So I'm having some confusion with the definition of connectedness. I understand connectedness intuitively but the definition seems shady. A topological space $X$ is said to be disconnected if $X$ is the union of two or more nonempty disjoint open sets. $X$ is connected otherwise. So since $X=[0,1] \cup [2,3]$ is the union of two disjoint closed sets (not open) in the real numbers. So $X$ wouldn't be connected by this definition, since it is not the disjoint union of OPEN sets. But it is not path connected so... I feel like it shouldn't be connected. Thanks for the help and sorry if I'm overlooking something.
The subspace topology on $Y \subseteq X$ is defined so that a set $S \subseteq Y$ is open iff there is an open set $U \subseteq X$ such that $S = U \cap Y$.

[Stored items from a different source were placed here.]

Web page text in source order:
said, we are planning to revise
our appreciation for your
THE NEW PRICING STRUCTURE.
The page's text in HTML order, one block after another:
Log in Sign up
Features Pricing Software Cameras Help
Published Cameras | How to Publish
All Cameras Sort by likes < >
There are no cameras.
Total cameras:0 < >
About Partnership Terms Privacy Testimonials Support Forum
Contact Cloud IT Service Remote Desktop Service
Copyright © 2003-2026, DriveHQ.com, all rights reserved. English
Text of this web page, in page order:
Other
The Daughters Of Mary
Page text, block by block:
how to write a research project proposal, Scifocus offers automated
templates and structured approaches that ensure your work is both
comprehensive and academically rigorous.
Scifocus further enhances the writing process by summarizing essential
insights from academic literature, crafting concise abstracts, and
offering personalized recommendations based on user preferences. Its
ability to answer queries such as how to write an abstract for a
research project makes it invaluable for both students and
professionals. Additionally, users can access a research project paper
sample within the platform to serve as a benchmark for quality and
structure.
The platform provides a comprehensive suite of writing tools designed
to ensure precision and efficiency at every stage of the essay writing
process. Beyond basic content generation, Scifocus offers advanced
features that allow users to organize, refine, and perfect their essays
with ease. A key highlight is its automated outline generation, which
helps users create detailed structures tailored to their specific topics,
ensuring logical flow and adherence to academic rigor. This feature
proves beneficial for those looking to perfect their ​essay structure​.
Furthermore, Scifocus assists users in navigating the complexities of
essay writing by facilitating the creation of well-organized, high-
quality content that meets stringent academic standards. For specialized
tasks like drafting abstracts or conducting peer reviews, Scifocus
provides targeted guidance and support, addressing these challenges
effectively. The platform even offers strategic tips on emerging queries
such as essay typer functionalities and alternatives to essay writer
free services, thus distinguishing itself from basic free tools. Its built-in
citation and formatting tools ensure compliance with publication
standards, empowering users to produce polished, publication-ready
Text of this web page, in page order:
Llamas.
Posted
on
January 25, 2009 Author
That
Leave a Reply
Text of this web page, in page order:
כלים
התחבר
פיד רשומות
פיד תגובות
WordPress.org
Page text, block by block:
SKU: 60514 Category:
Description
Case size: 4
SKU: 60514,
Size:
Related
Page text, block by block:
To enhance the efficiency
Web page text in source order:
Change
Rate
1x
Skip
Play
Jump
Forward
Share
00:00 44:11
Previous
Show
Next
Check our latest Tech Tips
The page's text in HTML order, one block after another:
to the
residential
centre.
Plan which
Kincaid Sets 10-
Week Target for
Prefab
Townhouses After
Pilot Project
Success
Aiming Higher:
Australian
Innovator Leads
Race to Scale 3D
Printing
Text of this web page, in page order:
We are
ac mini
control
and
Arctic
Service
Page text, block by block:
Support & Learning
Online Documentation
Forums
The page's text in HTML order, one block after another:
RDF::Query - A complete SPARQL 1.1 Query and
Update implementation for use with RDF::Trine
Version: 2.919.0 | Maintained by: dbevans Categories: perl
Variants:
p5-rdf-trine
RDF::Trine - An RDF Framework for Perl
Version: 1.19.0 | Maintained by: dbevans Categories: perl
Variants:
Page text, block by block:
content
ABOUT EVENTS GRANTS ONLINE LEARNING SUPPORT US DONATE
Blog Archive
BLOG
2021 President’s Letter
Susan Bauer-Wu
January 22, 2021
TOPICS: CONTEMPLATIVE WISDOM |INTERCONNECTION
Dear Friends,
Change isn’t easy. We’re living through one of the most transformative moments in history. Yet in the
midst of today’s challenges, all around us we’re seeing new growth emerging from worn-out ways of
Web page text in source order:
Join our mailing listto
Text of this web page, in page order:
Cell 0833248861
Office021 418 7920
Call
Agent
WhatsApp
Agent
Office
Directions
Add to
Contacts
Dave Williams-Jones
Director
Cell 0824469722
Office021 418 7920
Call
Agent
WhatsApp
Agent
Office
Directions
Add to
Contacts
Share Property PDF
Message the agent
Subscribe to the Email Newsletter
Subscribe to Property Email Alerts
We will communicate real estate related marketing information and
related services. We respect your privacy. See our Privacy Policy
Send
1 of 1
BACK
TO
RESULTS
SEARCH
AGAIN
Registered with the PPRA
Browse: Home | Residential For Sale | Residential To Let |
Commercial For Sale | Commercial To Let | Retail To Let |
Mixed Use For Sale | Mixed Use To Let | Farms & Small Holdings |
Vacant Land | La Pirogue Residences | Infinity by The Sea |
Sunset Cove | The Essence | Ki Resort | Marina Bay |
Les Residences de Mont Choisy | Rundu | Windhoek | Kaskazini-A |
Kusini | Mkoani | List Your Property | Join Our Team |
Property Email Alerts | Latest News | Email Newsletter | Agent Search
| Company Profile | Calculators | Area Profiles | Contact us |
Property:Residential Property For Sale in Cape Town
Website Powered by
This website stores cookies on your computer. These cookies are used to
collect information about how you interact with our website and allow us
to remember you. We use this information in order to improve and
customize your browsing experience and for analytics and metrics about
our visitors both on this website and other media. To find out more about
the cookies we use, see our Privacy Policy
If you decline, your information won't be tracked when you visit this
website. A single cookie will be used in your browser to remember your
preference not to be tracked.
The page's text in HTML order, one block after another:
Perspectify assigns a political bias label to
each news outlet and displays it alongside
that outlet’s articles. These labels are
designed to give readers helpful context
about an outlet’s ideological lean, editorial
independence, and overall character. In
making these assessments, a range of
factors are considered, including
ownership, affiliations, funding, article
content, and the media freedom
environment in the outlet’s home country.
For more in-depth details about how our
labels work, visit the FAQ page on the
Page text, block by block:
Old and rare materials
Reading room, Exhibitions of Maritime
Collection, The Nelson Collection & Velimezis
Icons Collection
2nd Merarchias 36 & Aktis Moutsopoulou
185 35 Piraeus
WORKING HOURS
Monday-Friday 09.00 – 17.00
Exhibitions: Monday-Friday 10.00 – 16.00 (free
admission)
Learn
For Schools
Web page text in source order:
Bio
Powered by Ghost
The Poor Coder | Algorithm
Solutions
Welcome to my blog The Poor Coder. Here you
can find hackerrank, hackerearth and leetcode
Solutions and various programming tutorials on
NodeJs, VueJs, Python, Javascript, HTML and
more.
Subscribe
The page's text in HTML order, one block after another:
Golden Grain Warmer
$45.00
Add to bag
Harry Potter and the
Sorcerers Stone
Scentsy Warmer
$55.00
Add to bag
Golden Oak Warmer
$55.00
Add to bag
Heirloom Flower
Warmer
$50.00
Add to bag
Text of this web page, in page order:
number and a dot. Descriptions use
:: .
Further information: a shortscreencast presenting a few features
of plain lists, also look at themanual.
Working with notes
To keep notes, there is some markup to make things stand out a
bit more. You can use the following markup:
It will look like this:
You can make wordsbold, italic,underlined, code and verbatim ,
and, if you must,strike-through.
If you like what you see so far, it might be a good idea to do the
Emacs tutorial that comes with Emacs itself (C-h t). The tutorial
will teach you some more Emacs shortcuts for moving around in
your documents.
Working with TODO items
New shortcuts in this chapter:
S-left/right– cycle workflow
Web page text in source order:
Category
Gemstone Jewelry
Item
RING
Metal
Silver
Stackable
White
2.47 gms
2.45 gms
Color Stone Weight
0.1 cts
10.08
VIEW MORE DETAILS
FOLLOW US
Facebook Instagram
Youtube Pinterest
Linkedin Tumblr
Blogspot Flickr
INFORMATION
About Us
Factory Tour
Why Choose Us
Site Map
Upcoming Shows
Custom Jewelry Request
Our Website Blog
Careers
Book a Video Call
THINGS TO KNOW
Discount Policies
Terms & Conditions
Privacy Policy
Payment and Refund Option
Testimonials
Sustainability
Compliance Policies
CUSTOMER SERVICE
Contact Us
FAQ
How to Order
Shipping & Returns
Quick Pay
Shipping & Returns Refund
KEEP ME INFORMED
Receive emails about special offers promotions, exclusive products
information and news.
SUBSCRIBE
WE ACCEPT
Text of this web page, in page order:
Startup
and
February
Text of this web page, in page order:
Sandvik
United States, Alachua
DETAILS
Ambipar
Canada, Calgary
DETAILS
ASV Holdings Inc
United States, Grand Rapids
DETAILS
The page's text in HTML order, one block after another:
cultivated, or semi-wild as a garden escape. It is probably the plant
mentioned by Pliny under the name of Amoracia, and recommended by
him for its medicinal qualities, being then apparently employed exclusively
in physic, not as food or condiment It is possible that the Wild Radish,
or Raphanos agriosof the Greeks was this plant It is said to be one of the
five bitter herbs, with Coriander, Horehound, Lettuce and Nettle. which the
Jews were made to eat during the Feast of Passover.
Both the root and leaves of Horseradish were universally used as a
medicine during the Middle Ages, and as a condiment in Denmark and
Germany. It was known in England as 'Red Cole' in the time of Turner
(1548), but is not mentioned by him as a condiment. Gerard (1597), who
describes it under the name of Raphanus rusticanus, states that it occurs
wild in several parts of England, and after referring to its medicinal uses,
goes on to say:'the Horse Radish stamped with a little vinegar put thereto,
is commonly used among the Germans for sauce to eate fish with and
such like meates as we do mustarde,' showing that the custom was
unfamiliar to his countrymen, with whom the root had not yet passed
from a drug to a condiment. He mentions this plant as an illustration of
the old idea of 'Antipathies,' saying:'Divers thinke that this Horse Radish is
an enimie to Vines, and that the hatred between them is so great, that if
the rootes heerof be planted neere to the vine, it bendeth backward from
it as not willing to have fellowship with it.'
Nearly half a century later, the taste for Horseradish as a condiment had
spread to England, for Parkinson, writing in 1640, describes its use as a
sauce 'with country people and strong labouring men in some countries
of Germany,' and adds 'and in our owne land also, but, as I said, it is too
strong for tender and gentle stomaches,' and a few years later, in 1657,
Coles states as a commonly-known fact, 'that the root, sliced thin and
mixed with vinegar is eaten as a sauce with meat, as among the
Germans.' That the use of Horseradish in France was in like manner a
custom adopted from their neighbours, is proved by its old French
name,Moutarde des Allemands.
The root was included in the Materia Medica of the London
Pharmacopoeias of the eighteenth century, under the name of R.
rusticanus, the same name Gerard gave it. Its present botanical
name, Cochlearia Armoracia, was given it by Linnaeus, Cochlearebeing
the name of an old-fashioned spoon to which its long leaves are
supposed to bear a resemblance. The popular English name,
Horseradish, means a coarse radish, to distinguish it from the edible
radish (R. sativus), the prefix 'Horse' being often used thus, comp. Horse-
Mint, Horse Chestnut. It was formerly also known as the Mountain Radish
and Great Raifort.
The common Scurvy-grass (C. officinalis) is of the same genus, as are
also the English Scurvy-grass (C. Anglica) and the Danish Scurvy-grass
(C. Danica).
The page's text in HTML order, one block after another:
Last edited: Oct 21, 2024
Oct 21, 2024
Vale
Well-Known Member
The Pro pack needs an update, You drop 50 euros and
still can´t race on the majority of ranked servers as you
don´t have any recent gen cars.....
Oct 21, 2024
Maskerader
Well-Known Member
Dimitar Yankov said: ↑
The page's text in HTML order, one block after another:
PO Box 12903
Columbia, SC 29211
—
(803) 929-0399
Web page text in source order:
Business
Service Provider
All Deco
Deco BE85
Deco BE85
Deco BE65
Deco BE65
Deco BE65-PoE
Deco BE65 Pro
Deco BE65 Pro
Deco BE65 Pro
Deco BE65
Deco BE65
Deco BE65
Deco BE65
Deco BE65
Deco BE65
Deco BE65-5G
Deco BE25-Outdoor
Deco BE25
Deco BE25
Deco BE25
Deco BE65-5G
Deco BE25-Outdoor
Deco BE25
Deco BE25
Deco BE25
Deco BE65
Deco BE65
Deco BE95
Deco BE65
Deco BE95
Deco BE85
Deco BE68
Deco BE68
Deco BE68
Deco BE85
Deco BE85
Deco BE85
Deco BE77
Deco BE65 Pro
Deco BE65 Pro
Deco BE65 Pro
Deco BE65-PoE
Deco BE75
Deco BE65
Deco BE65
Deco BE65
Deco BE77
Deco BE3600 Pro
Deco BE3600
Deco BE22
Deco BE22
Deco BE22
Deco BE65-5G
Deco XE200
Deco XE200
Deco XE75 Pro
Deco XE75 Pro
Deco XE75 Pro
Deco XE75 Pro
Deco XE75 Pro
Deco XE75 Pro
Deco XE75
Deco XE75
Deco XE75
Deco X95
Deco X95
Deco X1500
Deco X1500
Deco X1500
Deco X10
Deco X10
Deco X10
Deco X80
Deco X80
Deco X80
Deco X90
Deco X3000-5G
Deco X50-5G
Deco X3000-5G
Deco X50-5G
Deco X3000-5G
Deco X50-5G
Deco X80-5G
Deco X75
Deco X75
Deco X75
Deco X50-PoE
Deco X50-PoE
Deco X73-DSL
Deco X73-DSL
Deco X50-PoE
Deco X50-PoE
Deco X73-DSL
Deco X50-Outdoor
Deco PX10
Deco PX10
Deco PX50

A set $Y \subseteq X$ is disconnected iff it is the union of two disjoint sets which are open in the subspace topology on $Y$.
You're missing the "which are open in the subspace topology" in your reasoning. In the subspace topology on $[0,1] \cup [3,4]$, the sets $[0,1]$ and $[3,4]$ are open because they are $(-1, 2) \cap ([0,1] \cup [3,4])$ and $(2, 5) \cap ([0,1] \cup [3,4])$, for instance.